A Review of A Statistical History of Pro Football

A Review of A Statistical History of Pro Football

Postby RRMarshall » Wed Oct 20, 2021 6:26 pm

Here is my long promised review of A Statistical History of Pro Football by the recently departed PFRA member Rupert Patrick. Although I have an advanced degree in Statistics I usually tend to pass on works such as this as I find they can become tedious. However, while Rupert’s work touches on former work done in the field of analyzing football statistics, he lays out a new analytical way of ranking players and teams from different eras that is quite intriguing. He is very good at carefully laying out the steps he takes to derive his new statistical measures, and the end product should interest anyone interested in quantifying football statistics across the eras.

There are 10 chapters in his book, the first being Home Field Advantage. He develops two new statistical measures, HWA or Home Field Winning Advantage, to see which stadiums have the best winning advantage for their teams (hint: it’s not the Cowboys’ AT&T Stadium!).

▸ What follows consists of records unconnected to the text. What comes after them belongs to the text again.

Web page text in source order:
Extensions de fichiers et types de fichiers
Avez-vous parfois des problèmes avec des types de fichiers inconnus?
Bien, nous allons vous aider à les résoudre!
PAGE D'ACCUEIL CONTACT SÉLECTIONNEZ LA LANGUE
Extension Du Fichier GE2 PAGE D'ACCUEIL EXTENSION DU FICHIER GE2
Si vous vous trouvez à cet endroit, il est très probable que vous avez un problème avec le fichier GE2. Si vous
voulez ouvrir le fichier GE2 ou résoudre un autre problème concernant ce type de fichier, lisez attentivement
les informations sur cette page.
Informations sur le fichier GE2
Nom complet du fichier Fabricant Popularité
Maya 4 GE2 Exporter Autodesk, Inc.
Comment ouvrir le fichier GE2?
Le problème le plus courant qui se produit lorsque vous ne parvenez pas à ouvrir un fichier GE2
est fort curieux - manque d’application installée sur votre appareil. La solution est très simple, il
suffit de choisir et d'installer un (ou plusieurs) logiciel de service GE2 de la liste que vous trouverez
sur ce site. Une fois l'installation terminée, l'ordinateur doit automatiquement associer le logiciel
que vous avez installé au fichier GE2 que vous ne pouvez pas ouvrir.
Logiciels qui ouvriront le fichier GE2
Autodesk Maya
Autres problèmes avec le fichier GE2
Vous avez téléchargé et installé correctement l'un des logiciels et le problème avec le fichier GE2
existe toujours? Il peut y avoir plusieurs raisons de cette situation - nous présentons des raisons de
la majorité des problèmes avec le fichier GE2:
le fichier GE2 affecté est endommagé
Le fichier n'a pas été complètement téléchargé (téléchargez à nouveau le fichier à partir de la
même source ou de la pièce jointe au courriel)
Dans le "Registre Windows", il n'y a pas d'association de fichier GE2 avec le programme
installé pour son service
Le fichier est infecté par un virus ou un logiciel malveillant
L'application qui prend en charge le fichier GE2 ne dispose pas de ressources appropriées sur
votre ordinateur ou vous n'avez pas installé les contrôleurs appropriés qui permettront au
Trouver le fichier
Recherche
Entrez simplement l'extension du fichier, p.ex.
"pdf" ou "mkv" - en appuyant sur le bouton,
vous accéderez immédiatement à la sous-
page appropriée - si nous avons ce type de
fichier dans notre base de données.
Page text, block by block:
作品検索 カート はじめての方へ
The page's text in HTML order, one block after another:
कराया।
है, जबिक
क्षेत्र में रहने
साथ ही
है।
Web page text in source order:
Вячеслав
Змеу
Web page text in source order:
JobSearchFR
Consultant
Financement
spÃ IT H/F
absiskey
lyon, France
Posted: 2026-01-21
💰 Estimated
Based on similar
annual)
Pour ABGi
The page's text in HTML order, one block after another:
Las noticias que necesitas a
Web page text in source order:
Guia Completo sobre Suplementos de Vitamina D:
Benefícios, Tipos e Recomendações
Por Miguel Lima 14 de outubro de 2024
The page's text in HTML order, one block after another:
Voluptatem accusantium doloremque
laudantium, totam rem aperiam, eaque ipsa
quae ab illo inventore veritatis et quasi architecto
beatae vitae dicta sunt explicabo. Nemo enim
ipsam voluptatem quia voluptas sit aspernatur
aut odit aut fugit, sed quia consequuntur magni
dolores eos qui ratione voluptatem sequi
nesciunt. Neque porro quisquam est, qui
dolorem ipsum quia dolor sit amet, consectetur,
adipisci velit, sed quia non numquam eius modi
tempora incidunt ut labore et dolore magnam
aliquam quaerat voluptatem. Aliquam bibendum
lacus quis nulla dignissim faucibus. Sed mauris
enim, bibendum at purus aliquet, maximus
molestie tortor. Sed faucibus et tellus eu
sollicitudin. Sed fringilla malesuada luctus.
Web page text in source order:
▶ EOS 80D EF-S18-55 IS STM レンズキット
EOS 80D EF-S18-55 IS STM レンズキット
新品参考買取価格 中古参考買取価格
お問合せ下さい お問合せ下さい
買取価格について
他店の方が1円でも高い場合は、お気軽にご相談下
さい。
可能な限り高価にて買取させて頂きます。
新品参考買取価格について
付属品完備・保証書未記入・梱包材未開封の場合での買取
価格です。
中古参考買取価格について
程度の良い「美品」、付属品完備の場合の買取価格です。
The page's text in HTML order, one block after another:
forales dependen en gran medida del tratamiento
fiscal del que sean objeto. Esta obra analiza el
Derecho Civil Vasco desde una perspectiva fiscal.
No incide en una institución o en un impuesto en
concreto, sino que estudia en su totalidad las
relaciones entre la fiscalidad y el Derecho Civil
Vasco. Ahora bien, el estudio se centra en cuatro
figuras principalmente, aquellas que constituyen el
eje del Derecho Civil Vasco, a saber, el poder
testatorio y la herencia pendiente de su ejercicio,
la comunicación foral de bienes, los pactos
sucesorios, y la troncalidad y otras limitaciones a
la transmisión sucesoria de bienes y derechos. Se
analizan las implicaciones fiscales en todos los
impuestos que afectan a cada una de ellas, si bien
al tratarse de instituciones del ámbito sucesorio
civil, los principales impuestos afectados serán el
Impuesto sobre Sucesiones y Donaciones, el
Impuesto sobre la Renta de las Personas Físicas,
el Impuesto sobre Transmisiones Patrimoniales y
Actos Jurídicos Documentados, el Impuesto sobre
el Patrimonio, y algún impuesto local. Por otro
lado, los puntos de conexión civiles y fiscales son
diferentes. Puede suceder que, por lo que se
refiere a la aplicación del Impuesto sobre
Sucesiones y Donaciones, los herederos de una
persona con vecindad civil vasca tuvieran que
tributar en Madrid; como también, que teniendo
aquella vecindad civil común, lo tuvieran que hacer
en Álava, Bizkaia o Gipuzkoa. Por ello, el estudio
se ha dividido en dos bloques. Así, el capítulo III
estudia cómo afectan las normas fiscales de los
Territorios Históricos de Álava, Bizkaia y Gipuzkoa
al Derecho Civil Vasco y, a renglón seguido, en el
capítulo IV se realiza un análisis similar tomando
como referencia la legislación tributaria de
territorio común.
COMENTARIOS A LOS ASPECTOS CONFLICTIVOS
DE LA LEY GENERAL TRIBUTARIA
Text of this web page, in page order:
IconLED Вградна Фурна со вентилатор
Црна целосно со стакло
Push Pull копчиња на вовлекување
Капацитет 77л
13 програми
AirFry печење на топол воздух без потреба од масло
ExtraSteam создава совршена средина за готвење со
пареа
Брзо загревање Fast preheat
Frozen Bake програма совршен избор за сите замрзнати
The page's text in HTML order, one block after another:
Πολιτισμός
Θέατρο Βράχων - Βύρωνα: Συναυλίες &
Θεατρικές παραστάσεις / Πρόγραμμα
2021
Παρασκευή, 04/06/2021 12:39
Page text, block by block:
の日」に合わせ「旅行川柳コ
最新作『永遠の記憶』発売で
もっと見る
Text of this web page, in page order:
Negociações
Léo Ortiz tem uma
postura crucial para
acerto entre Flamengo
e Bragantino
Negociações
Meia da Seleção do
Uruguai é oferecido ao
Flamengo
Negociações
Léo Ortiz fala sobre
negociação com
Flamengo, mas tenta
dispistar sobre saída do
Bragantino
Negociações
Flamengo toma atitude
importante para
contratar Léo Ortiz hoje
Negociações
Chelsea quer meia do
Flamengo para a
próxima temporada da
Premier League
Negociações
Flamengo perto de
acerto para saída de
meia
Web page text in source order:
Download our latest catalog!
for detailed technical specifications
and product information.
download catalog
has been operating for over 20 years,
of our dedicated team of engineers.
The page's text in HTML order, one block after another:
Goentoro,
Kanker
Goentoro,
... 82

Chapter 2 examines estimating winning percentage by using points scored and allowed. Rupert begins by using Bill James’ Pythagorean Theorem approach with runs scored and allowed in baseball, but then expounds on that by employing Bayes theorem to get a more robust measure. Lastly he uses standard deviations to calculate Z-scores to compare teams from different eras (the ’62 Packers came in 5th, their 1996 brethren claimed the top spot).

Chapter 3 is dedicated for developing a statistical way to analyze Momentum, and Chapter 4 has an analysis of Cinderella and One-Year Wonder teams. But it is Chapter 5 and Chapter 6 where the book really takes off. Chapter 5 tackles the issue of Rusher Ratings with a means to not only compare the best rushers across the years but also ranking each of the great running backs’ finest seasons. He first addresses the issues of the eras where more games were played during the regular season, creating a normalizing statistic called YRAA or Yards Rushing Above Average to normalize the issue. In addition to Barry Sanders and Jim Brown some surprising names pop up in the top rushing seasons of all time (any Beattie Feathers fans out there?). When examining the career rushing records again the familiar names pop up, but some of the names that appear among the all-time worst rushing careers include a few current members of the Hall of Fame. There are certainly a lot of discussion points on these findings.

Chapter 6 deals with Rupert endeavoring to formulate a better formula to calculate Passer Ratings, or as he refers to it, the PRS (Passer Ratings System). The final result is the NPR, or Normalized Passer Rating. The new measure is very favorable to the old time QBs like Graham, Baugh, and Luckman and their outstanding seasons. Modern era QBs dominate the career passer list, although I was a bit surprised to see my favorite John Unitas not even dent the top 20.

By far my favorite chapter was Chapter 7 where Rupert attempts to create statistics to measure kickers across the eras, a very difficult thing to do considering modern day kickers have such near perfect conversion rates. He begins by introducing K%, the ratio of how many points a kicker scored on his kicks compared to how many points he would have scored if he would have been successful on all his kicks. By computing this figure for the league in any given season a kicker’s performance can be judged by comparing it to the league average.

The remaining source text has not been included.